Figure 6-14 illustrates the sequence of movement of chromosomes within the nucleus during B-cell development. The IgH locus in hematopoietic progenitor cells and early pre-pro-B cells is associated with the inner nuclear lamina. Thus, colocalization with the nuclear lamina as well as the physical nature of the chromatin loops ensures that the only transcriptional and associated recombinational events that can occur are restricted to the heavy-chain D and J regions. As the B cell enters the pro-B-cell stage, the V gene locus moves away from the nuclear lamina and the entire locus contracts under the influence of Pax-5, facilitating rearrangements with distal as well as proximal VH gene segments

An illustration shows the configurations of I G chromosomal regions in a pre-pro-B cell, a pro-B cell, and a pre-B cell.

FIGURE 6-14 Nuclear positioning of IgH and Igκ loci alters during B-cell development. In pre-pro-B cells, both light- and heavy-chain immunoglobulin loci are located close to the nuclear lamina, in regions of heterochromatin. The Ig chromosomal regions are extended and do not permit recombination. In pro-B cells, in which Ig heavy-chain recombination has been initiated, the heavy-chain chromosomes can be found in the interior of the nucleus and the Ig chromosomal regions are contracted, so as to bring regions of recombination into closer proximity. The light-chain chromosome is also contracted, but it remains at the periphery by the nuclear envelope. In pre-B cells, light-chain recombination occurs. In these cells, again, both light- and heavy-chain chromosomes are contracted, but this time, the heavy-chain chromosomes are located at the periphery of the nucleus and the light chains are brought into a more central location. See text for details and chapter-opening photo for fluorescence microscopy data.

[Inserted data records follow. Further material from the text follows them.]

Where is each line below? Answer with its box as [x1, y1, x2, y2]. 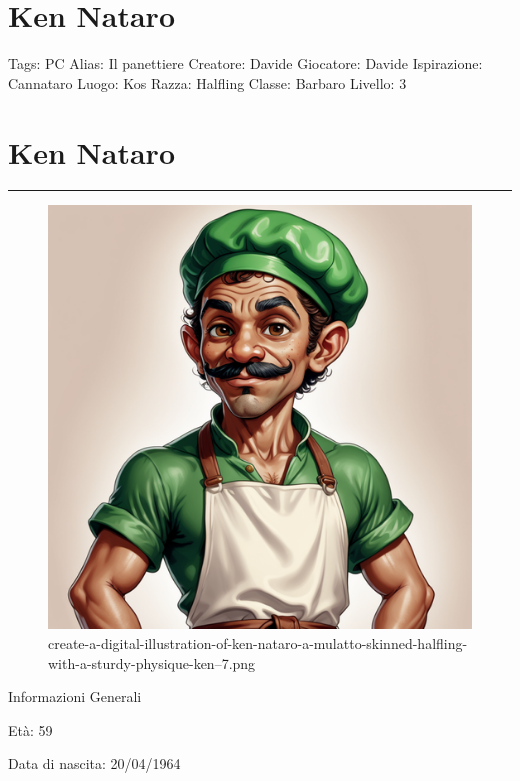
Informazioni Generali [8, 686, 142, 707]
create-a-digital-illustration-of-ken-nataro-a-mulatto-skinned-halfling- [48, 633, 468, 654]
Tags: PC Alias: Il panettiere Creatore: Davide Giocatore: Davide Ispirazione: [8, 53, 483, 74]
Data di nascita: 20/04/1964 [8, 753, 181, 774]
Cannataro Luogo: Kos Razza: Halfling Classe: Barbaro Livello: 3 [8, 72, 407, 93]
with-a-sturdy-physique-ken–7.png [48, 652, 256, 673]
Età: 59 [8, 719, 53, 740]
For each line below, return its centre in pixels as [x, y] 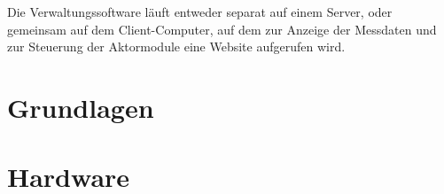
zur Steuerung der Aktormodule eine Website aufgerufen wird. [176, 47]
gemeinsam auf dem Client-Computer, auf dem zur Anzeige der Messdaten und [222, 29]
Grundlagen [81, 107]
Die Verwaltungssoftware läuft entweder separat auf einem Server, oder [200, 12]
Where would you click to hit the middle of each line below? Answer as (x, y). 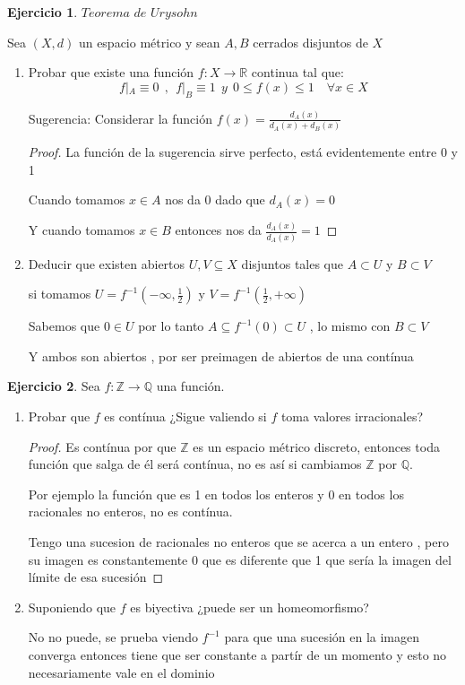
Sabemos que (64, 326)
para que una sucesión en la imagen (322, 637)
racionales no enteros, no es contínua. (130, 512)
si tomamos (60, 294)
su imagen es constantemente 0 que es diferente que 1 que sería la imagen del (240, 559)
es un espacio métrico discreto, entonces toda (316, 446)
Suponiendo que (72, 607)
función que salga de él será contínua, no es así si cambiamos (195, 464)
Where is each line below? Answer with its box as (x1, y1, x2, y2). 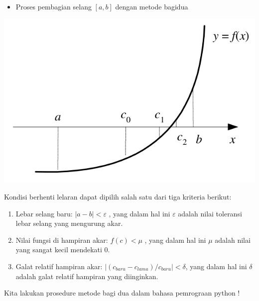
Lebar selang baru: (15, 208, 73, 218)
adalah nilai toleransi (178, 208, 242, 218)
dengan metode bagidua (115, 1, 188, 11)
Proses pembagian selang (15, 1, 92, 11)
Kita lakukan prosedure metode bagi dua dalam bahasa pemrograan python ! (4, 288, 240, 298)
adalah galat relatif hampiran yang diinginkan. (15, 271, 158, 281)
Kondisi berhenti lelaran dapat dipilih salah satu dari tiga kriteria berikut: (4, 192, 232, 202)
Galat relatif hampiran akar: (15, 261, 103, 271)
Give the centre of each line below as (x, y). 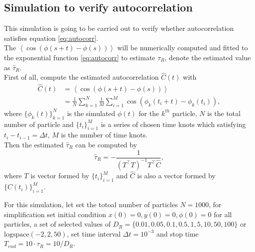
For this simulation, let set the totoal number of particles (91, 204)
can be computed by (106, 144)
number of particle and (39, 124)
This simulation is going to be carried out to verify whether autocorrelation (119, 28)
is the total (224, 113)
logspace (17, 234)
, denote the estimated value (208, 57)
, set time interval (94, 233)
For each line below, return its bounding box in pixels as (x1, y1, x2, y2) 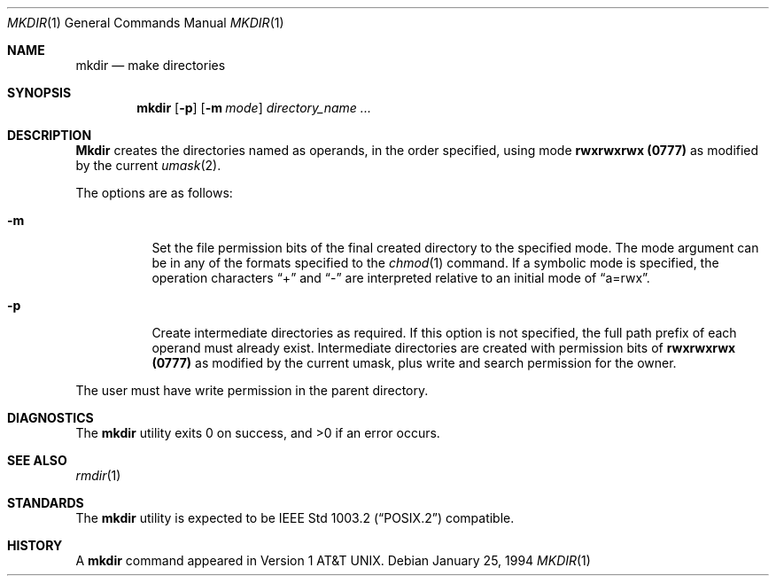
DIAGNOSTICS (7, 410, 94, 425)
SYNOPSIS (7, 85, 72, 100)
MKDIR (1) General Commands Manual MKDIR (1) (7, 15, 284, 30)
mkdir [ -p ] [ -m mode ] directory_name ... (136, 100, 371, 115)
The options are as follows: (75, 185, 233, 200)
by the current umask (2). (75, 158, 221, 173)
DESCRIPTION (7, 128, 92, 143)
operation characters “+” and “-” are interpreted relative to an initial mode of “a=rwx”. (151, 270, 650, 285)
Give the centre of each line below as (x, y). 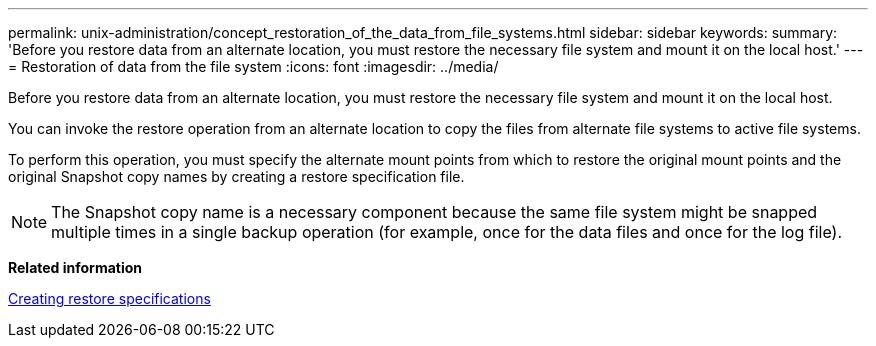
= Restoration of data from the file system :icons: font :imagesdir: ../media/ (253, 66)
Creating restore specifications (109, 298)
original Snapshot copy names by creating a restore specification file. (236, 176)
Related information (75, 267)
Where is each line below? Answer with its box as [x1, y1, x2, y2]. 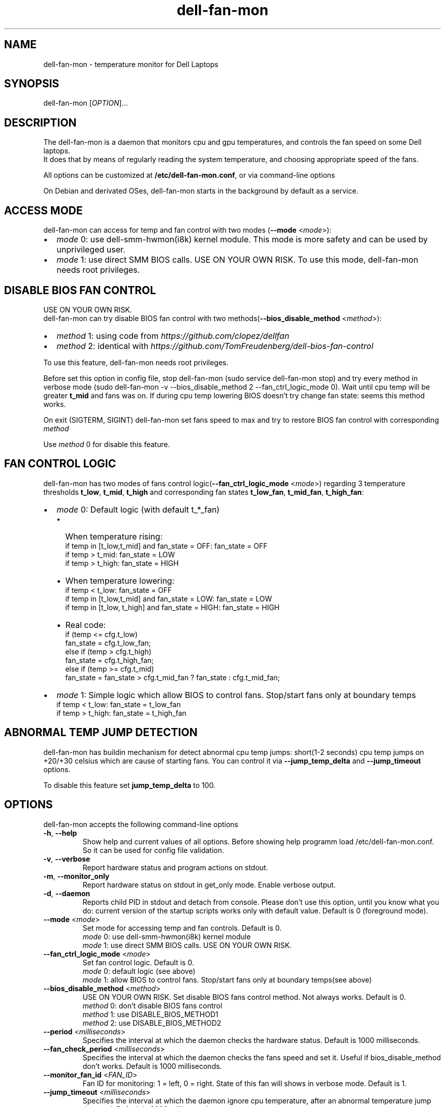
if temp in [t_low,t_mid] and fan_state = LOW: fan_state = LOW [65, 594, 272, 603]
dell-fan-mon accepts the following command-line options [43, 819, 239, 829]
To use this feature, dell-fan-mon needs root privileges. [43, 358, 229, 367]
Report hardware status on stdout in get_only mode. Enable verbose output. [82, 880, 336, 889]
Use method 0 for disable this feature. [43, 439, 170, 449]
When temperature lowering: [65, 575, 175, 586]
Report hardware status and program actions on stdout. [82, 863, 268, 872]
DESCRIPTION [4, 116, 77, 129]
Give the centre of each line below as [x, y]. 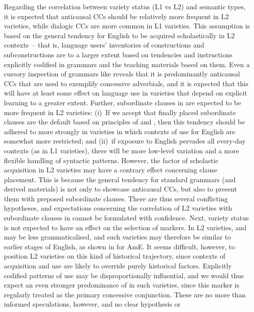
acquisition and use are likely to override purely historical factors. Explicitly [118, 266]
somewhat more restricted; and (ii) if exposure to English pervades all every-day [125, 141]
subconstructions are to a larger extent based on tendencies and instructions [118, 54]
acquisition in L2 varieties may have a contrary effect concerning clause [111, 170]
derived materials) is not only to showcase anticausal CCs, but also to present [121, 189]
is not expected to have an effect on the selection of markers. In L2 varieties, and [125, 227]
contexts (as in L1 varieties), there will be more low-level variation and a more [122, 150]
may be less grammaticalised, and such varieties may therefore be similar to [117, 237]
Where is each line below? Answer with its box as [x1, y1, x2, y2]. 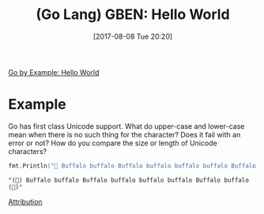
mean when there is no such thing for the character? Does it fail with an [8, 130, 241, 139]
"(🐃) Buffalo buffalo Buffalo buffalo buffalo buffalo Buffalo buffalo [8, 176, 249, 184]
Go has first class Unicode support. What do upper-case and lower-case [8, 121, 245, 131]
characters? [8, 146, 47, 156]
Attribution [8, 197, 43, 206]
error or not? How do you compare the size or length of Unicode [8, 138, 217, 148]
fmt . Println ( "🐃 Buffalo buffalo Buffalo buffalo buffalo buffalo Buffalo [8, 162, 257, 170]
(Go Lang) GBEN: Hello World [35, 6, 231, 24]
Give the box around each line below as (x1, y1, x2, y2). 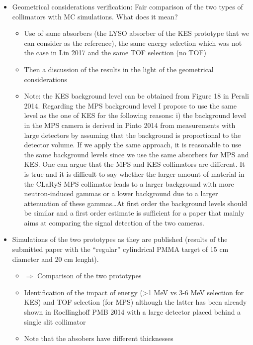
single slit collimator (24, 316, 86, 327)
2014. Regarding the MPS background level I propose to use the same (24, 100, 237, 111)
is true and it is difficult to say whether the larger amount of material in (24, 168, 245, 179)
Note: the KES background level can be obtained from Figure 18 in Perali (24, 91, 249, 101)
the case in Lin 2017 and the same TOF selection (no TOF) (24, 47, 206, 58)
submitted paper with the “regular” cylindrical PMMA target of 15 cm (12, 244, 229, 254)
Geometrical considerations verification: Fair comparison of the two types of (12, 1, 243, 11)
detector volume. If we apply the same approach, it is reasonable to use (24, 139, 241, 150)

Correspondingly, movement of the Igκ locus into the central nucleoplasmic region has also been demonstrated at the pre-B-cell stage, when light-chain rearrangement occurs, indicating that the positioning of the immunoglobulin loci in the nuclear environment, as well as the extent of locus contraction at Ig genes, together determine the capacity for recombination.

Following a productive recombination at one Ig receptor allele, the potential for recombination at the corresponding allele is shut down, a process known as allelic exclusion (discussed further below). At this point, it remains unclear whether allelic exclusion is correlated with movement of the excluded allele back toward the nuclear lamina. However, in the case of the IgH locus, suppression of the inactive allele has been associated with relocation to heterochromatic regions of the nucleus under the influence of the action of the ataxia telangiectasia mutated (ATM) protein.